BlackBerry Ltd (BBRY) US Subscriber Base Dips in Q2

Usually, people expect BlackBerry market shares to drop in big numbers, but this quarter was not a usual one as in the April-June period the Canadian company launched Z10 and Q10 models in North America.

More competition ahead

The smartphone market in the United States will get new phones like LG G2 and Moto X along with new Apple Inc. (NASDAQ:AAPL) iPhone and Samsung Electronics Co., Ltd. (LON:BC94) (KRX:005930) Galaxy Note models. However, BlackBerry Ltd (NASDAQ:BBRY) (TSE:BB) is going to face more challenges ahead in winter. The company could not stand up to the competition in spring when there were few major releases.

BlackBerry should focus on other markets

BlackBerry Ltd (NASDAQ:BBRY) (TSE:BB) can only expect a breather from South Africa, Nigeria, Philippines, Malaysia, Indonesia and a handful of Middle Eastern markets. In the United States, shares are dwindling, says a report from Forbes. BlackBerry now holds a chance to rebound from its current decline by positioning its low priced models well in the market. Q5, which is the ‘valued’ version of BlackBerry, is too expensive to compete with cheap Androids in Africa and Asia.

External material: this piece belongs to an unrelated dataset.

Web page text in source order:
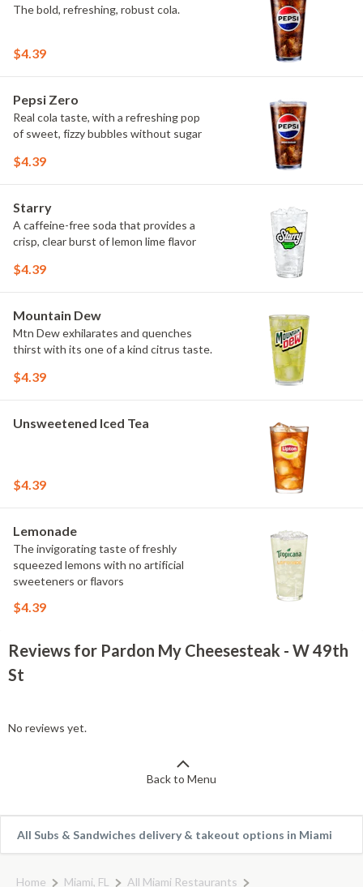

Google Inc (NASDAQ:GOOG) has come up with a decent priced phone armada that has new generation apps like WeChat, Kik, Whatsapp, Kakao Talk and Line. Millions of users download these apps daily thus giving it an edge over BBM, the key messaging app of BlackBerry Ltd (NASDAQ:BBRY) (TSE:BB). BBM should be successful on Android and iOS if BlackBerry wants to gain market share. The Canadian firm has added Facebook Inc (NASDAQ:FB) apps in BlackBerry 10 smartphones along with features like Facebook chat.

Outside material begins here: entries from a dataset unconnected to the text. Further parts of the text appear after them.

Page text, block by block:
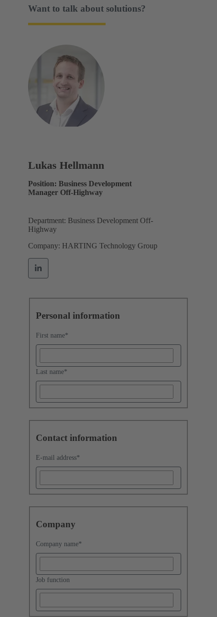
Want to talk about solutions?
Lukas Hellmann
Position: Business Development
Manager Off-Highway
Department: Business Development Off-
Highway
Company: HARTING Technology Group
Personal information
First name*
Last name*
Contact information
E-mail address*
Company
Company name*
Job function
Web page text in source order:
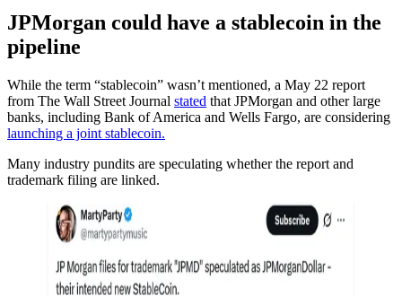
JPMorgan could have a stablecoin in the
pipeline
While the term “stablecoin” wasn’t mentioned, a May 22 report
from The Wall Street Journal stated that JPMorgan and other large
banks, including Bank of America and Wells Fargo, are considering
launching a joint stablecoin.
Many industry pundits are speculating whether the report and
trademark filing are linked.

Turnaround strategy not effective enough

BlackBerry Ltd (NASDAQ:BBRY) (TSE:BB) has also confirmed that three executives left the company: Doug Kozak, vice president of corporate information technology operations; Carmine Arabia, senior vice president of global manufacturing and supply chain; and Graeme Whittington, vice president of service operations. It seems like the turnaround strategy of BlackBerry is not as successful as planned by CEO Thorsten Heins.

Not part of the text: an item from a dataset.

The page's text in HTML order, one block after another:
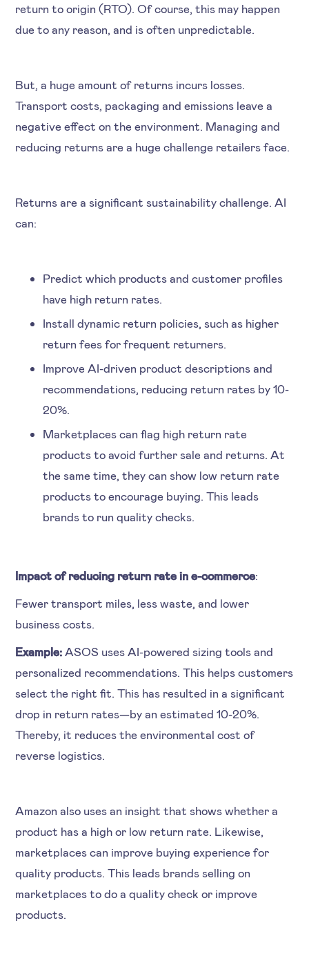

The turnaround strategy was also criticized in a report from IDC—the phone maker has slipped to fourth place behind Windows phone in the worldwide smartphone market share. BlackBerry Ltd (NASDAQ:BBRY) (TSE:BB), according to data collected by IDC, sold 6.8 million handsets in the second quarter of 2013, which is 2.9 per cent of the market. The number is a decline of 11.7 percent from the corresponding quarter of 2012 where it sold 7.7 million handsets and held 4.9 percent of market share.